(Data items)
──────

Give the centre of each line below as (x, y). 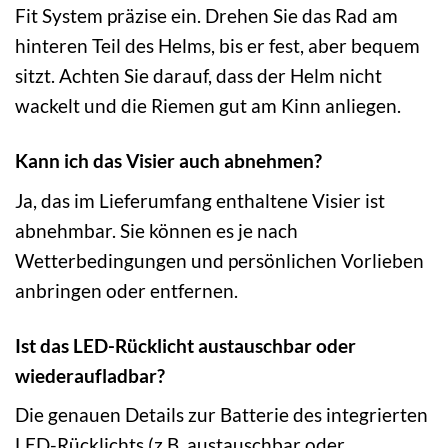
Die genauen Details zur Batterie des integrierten (221, 415)
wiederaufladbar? (90, 375)
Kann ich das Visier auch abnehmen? (168, 161)
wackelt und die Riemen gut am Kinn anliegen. (208, 106)
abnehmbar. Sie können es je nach (156, 230)
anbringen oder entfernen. (126, 290)
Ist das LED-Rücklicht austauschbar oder (185, 345)
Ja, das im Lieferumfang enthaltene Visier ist (200, 200)
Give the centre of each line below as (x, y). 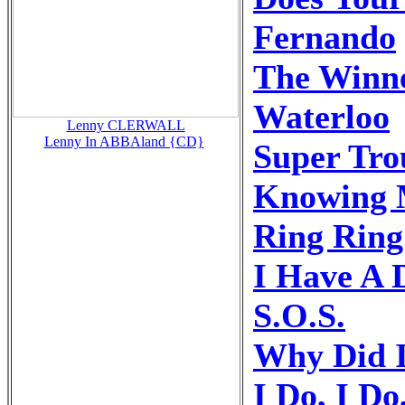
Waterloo (321, 116)
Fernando (325, 37)
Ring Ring (328, 235)
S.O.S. (299, 315)
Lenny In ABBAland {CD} (124, 141)
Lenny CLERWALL (126, 125)
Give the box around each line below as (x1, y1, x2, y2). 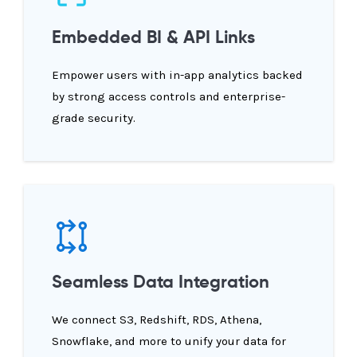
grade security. (52, 111, 135, 126)
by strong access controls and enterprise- (52, 89, 285, 104)
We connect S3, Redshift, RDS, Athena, (52, 312, 261, 328)
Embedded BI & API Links (52, 29, 255, 48)
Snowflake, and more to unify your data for (52, 334, 286, 349)
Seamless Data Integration (52, 274, 269, 292)
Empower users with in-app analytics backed (52, 68, 303, 83)
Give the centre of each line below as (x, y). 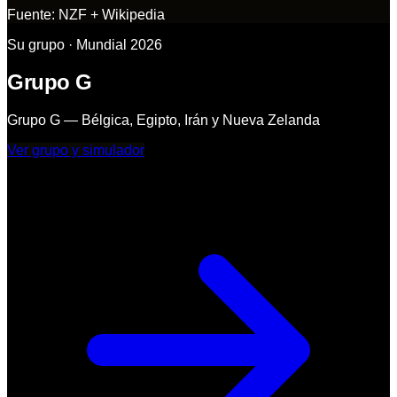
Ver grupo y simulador (76, 151)
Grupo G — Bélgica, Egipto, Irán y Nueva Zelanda (163, 121)
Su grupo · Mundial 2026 (85, 44)
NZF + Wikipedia (112, 14)
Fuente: (33, 14)
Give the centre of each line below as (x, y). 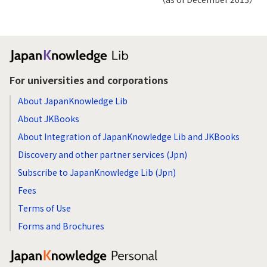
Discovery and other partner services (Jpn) (103, 154)
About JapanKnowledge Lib (73, 100)
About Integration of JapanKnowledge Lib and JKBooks (129, 136)
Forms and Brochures (61, 226)
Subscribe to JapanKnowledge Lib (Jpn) (97, 172)
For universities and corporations (89, 80)
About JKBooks (49, 118)
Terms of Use (44, 208)
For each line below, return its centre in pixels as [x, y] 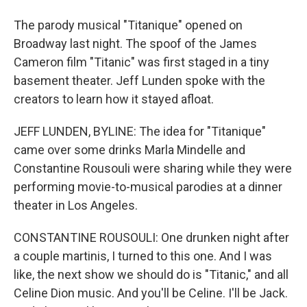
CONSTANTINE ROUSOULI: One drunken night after [151, 237]
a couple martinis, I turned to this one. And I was [143, 256]
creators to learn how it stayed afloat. [114, 99]
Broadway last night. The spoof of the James [135, 44]
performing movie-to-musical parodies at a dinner [148, 187]
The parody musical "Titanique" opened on [128, 25]
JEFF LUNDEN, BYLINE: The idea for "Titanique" [140, 131]
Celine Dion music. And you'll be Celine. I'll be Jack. [151, 293]
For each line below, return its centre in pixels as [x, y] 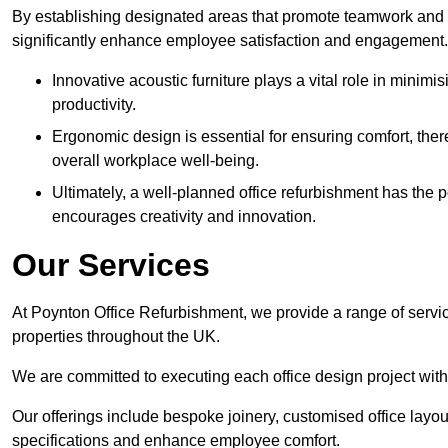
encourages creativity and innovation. [184, 217]
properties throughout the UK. [116, 337]
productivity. [94, 105]
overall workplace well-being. [155, 161]
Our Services [111, 265]
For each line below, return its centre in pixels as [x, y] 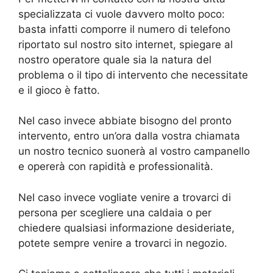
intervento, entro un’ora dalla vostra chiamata [129, 136]
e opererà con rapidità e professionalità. [116, 167]
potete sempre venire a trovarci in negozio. [123, 243]
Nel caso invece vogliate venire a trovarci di [125, 197]
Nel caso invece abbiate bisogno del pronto [125, 121]
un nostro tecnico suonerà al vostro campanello [134, 151]
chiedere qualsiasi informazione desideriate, [126, 228]
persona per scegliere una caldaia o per [115, 212]
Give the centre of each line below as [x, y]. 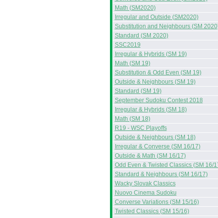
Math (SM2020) [135, 8]
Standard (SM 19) [138, 91]
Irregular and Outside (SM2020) [156, 17]
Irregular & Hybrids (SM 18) [151, 109]
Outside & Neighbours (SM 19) [155, 82]
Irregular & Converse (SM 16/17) [157, 146]
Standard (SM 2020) [141, 36]
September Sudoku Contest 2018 [159, 100]

──────

## Exercise brief
In the records above, find the line with "About JKBooks (49, 118)" and the line with "Our Services [111, 265]", then restate word for word only those two lines and all lines between, omitting pictures.

## Response below
About JKBooks (49, 118)
Terms of Use (44, 208)
For each line below, return its centre in pixels as [x, y] 
CONSTANTINE ROUSOULI: One drunken night after [151, 237]
a couple martinis, I turned to this one. And I was [143, 256]
creators to learn how it stayed afloat. [114, 99]
Broadway last night. The spoof of the James [135, 44]
performing movie-to-musical parodies at a dinner [148, 187]
The parody musical "Titanique" opened on [128, 25]
JEFF LUNDEN, BYLINE: The idea for "Titanique" [140, 131]
Celine Dion music. And you'll be Celine. I'll be Jack. [151, 293]
For each line below, return its centre in pixels as [x, y] 
encourages creativity and innovation. [184, 217]
properties throughout the UK. [116, 337]
productivity. [94, 105]
overall workplace well-being. [155, 161]
Our Services [111, 265]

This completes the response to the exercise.